Выбрать главу

От следующего шага Индейца удержало звериное чутье, ещё прежде, чем он увидел людей. А они — его. Зелено-коричневый камуфляж — не та расцветка! — автоматы незнакомого вида, смутно-знакомый говор.

Выри. Только отрешенность не дала захлестнуть голову ненависти. Выри — враги.

На Сивку напало странное оцепенение. Наверное, он успел бы сдёрнуть с плеча автомат, хотя против четверых взрослых мужчин это вряд ли помогло. Но мальчишка даже не потянулся к оружию, так и застыл, глядя на врагов.

Раньше Сивка не представлял, что взятие в плен — событие совершенно… обыденное, не ощущающееся чем-то драматичным.
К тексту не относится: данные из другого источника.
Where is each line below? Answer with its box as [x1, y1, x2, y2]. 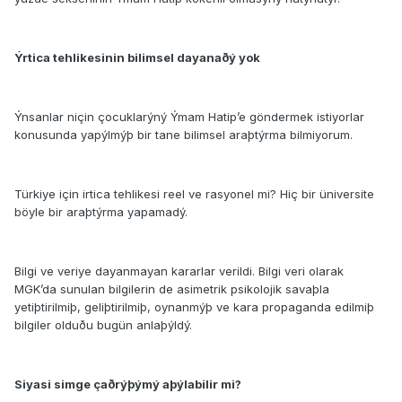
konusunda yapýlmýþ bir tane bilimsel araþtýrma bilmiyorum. [14, 127, 353, 143]
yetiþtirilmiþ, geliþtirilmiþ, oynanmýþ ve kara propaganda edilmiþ [14, 300, 374, 315]
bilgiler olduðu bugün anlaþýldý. [14, 318, 192, 333]
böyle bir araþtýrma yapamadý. [14, 205, 188, 220]
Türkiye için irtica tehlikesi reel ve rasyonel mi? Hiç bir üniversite [14, 187, 374, 202]
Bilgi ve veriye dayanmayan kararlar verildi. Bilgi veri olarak [14, 264, 344, 279]
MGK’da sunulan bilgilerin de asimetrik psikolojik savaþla [14, 282, 329, 297]
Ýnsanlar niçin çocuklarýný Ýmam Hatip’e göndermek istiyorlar [14, 109, 364, 125]
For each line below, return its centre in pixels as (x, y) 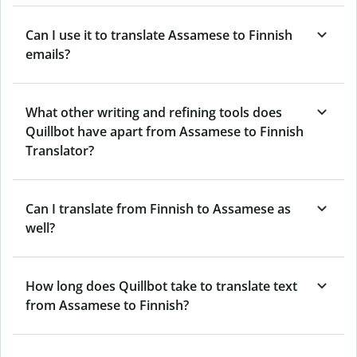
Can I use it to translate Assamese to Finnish (159, 35)
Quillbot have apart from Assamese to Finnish (165, 131)
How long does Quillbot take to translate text (161, 286)
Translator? (60, 150)
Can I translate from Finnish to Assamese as (158, 208)
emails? (48, 54)
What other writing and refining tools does (154, 112)
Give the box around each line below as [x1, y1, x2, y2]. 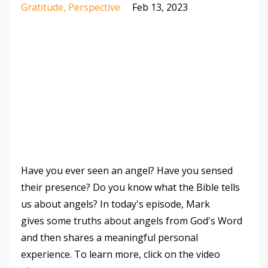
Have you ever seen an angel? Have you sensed [21, 163, 233, 177]
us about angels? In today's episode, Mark [21, 197, 210, 211]
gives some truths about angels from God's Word [21, 214, 242, 227]
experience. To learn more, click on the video [21, 247, 220, 261]
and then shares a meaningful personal [21, 230, 198, 244]
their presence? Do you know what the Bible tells [21, 180, 240, 194]
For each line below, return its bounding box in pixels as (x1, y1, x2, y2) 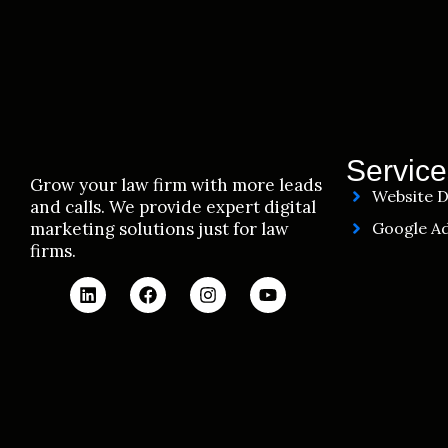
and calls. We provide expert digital (30, 196, 316, 218)
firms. (30, 240, 76, 262)
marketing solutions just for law (30, 218, 289, 240)
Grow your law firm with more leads (30, 174, 322, 196)

Без страха, криков и ожесточенной борьбы за свободу… А теперь узнал, что даже перестрелка — чего-чего, а такого он видел предостаточно! — его потрясла бы больше, чем строгий окрик одного из солдат — офицера, по-видимому.

Со странной отрешённостью Индеец обнаружил, что за его спиной оказались двое выринейцев. Офицер, убедившись, что по-выринейски паренек не понимает — или не хочет понимать, перешёл на забольский и велел бросить оружие — совершенно спокойным, хоть и требовательным голосом. Сивка и опомниться не успел, как на его автомат легла ладонь одного из солдат…

Находясь всё в том же оцепенении, Сивка почти не сопротивлялся, да и никто его всерьёз не рассматривал. Не велели заложить руки за голову, не обыскивали, не нацеливали автомат в спину. Просто один из солдат взял его за плечо. Наверное, руку даже можно было попытаться сбросить, но Сивка не сумел пересилить своей отрешённости.

— Пойдем, мальчик, — будто даже ласково проговорил офицер. — С тобой поговорит командир. Не бойся, он не сделает ничего плохого.

Сивка и не боялся. Он глядел на нашивку в виде застывшего в прыжке пса и складывал буквы под ней в слова. Буквы эти частью были похожи на те, что он учил немножко когда-то, но встречались и незнакомые… Разобрав одно слово, Сивка вскинул голову и заметил наверху, у края обрыва, Кондрата. Прапор, который, оказывается, проследовал за ним, наблюдал за происходящим — и не двигался. Словно и не собирался спасать. Или… Не словно. Кондрат вмешался бы, если бы существовал шанс на успех. А с егерями — именно это слово разобрал на нашивке Сивка, — с егерями такого, по-видимому, не существовало.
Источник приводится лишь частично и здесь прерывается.